Your objective -> Could you transcribe every record below exactly, leaving out any pictures?

Start of Records supplied

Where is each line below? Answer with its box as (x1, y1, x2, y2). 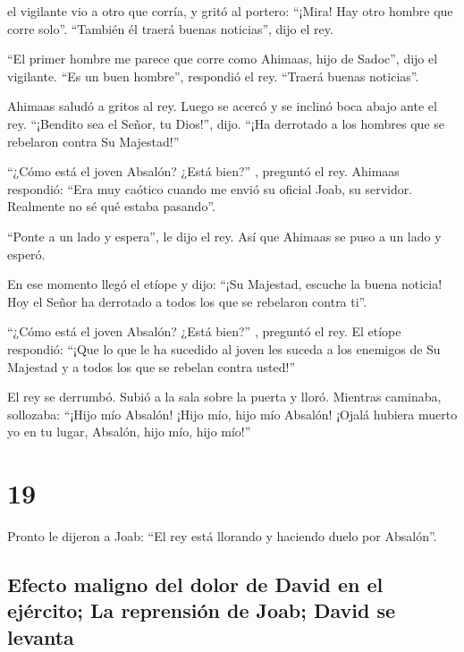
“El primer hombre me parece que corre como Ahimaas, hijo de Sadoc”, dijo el (7, 49, 438, 68)
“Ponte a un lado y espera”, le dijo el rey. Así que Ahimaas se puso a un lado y (7, 226, 442, 245)
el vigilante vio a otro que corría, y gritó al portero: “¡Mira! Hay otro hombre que (7, 2, 453, 20)
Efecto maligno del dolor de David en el (7, 570, 384, 597)
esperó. (7, 244, 46, 263)
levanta (7, 622, 74, 650)
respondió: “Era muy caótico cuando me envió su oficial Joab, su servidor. (7, 179, 413, 198)
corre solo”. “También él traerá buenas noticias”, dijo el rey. (7, 19, 333, 38)
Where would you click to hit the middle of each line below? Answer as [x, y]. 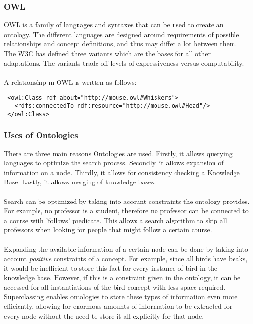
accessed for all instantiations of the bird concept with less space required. [115, 287]
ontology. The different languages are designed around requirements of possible [122, 34]
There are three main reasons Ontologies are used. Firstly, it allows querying [118, 153]
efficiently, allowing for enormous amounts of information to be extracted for [118, 306]
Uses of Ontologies [41, 135]
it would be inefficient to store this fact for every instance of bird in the [111, 268]
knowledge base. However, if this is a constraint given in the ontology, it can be [122, 277]
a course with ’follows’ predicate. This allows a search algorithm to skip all [116, 220]
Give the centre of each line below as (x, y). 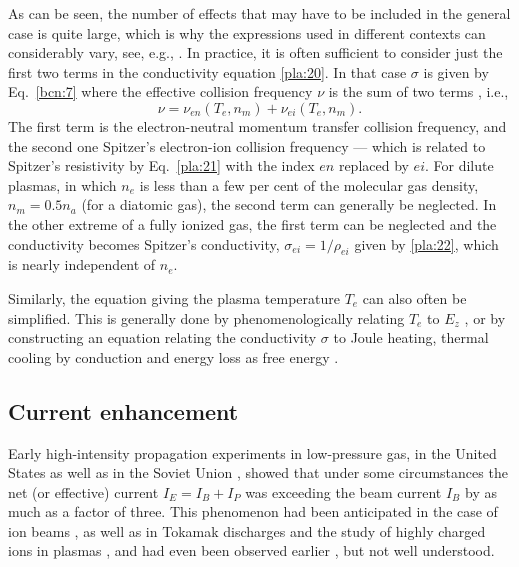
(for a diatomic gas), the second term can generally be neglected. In (289, 204)
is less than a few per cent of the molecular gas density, (309, 184)
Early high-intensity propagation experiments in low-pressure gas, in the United (252, 452)
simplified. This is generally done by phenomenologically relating (206, 317)
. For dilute (459, 165)
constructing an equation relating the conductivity (162, 337)
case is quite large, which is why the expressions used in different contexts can (247, 32)
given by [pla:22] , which (426, 243)
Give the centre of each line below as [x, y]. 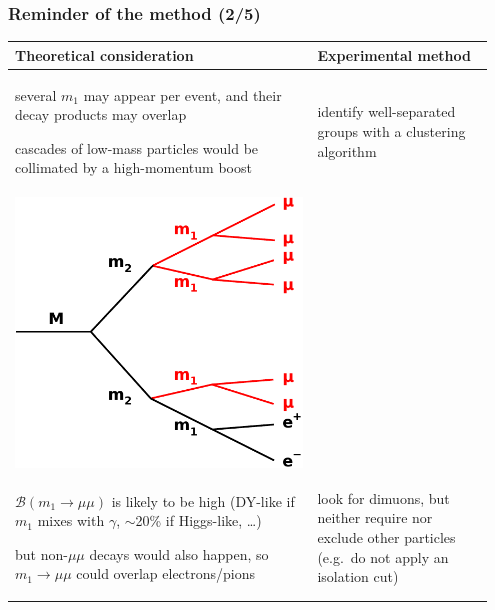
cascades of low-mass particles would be [137, 147]
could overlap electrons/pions [166, 573]
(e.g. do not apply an [383, 556]
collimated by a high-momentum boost [133, 167]
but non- [41, 553]
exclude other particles [386, 536]
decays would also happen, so [179, 553]
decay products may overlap [101, 114]
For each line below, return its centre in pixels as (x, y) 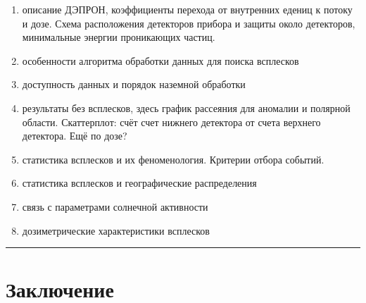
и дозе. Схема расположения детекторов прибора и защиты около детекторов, (189, 23)
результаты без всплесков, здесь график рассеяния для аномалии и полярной (186, 107)
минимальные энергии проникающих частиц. (119, 37)
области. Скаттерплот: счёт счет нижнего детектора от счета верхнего (171, 122)
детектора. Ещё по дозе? (75, 136)
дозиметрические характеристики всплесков (116, 230)
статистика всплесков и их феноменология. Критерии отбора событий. (173, 159)
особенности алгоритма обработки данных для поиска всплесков (160, 60)
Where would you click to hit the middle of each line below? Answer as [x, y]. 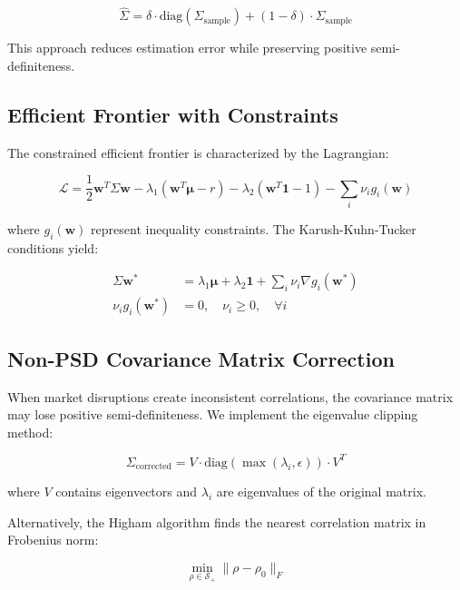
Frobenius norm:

End of Records supplied

Response to the exercise ->
Where is each line below? Answer with its box as (x1, y1, x2, y2). 
“El primer hombre me parece que corre como Ahimaas, hijo de Sadoc”, dijo el (7, 49, 438, 68)
“Ponte a un lado y espera”, le dijo el rey. Así que Ahimaas se puso a un lado y (7, 226, 442, 245)
el vigilante vio a otro que corría, y gritó al portero: “¡Mira! Hay otro hombre que (7, 2, 453, 20)
Efecto maligno del dolor de David en el (7, 570, 384, 597)
esperó. (7, 244, 46, 263)
levanta (7, 622, 74, 650)
respondió: “Era muy caótico cuando me envió su oficial Joab, su servidor. (7, 179, 413, 198)
corre solo”. “También él traerá buenas noticias”, dijo el rey. (7, 19, 333, 38)
Where would you click to hit the middle of each line below? Answer as [x, y]. 
accessed for all instantiations of the bird concept with less space required. [115, 287]
ontology. The different languages are designed around requirements of possible [122, 34]
There are three main reasons Ontologies are used. Firstly, it allows querying [118, 153]
efficiently, allowing for enormous amounts of information to be extracted for [118, 306]
Uses of Ontologies [41, 135]
it would be inefficient to store this fact for every instance of bird in the [111, 268]
knowledge base. However, if this is a constraint given in the ontology, it can be [122, 277]
a course with ’follows’ predicate. This allows a search algorithm to skip all [116, 220]
Give the centre of each line below as (x, y). 
(for a diatomic gas), the second term can generally be neglected. In (289, 204)
is less than a few per cent of the molecular gas density, (309, 184)
Early high-intensity propagation experiments in low-pressure gas, in the United (252, 452)
simplified. This is generally done by phenomenologically relating (206, 317)
. For dilute (459, 165)
constructing an equation relating the conductivity (162, 337)
case is quite large, which is why the expressions used in different contexts can (247, 32)
given by [pla:22] , which (426, 243)
Give the centre of each line below as [x, y]. 
cascades of low-mass particles would be [137, 147]
could overlap electrons/pions [166, 573]
(e.g. do not apply an [383, 556]
collimated by a high-momentum boost [133, 167]
but non- [41, 553]
exclude other particles [386, 536]
decays would also happen, so [179, 553]
decay products may overlap [101, 114]
For each line below, return its centre in pixels as (x, y) 
и дозе. Схема расположения детекторов прибора и защиты около детекторов, (189, 23)
результаты без всплесков, здесь график рассеяния для аномалии и полярной (186, 107)
минимальные энергии проникающих частиц. (119, 37)
области. Скаттерплот: счёт счет нижнего детектора от счета верхнего (171, 122)
детектора. Ещё по дозе? (75, 136)
дозиметрические характеристики всплесков (116, 230)
статистика всплесков и их феноменология. Критерии отбора событий. (173, 159)
особенности алгоритма обработки данных для поиска всплесков (160, 60)
Where would you click to hit the middle of each line below? Answer as [x, y]. 
Frobenius norm:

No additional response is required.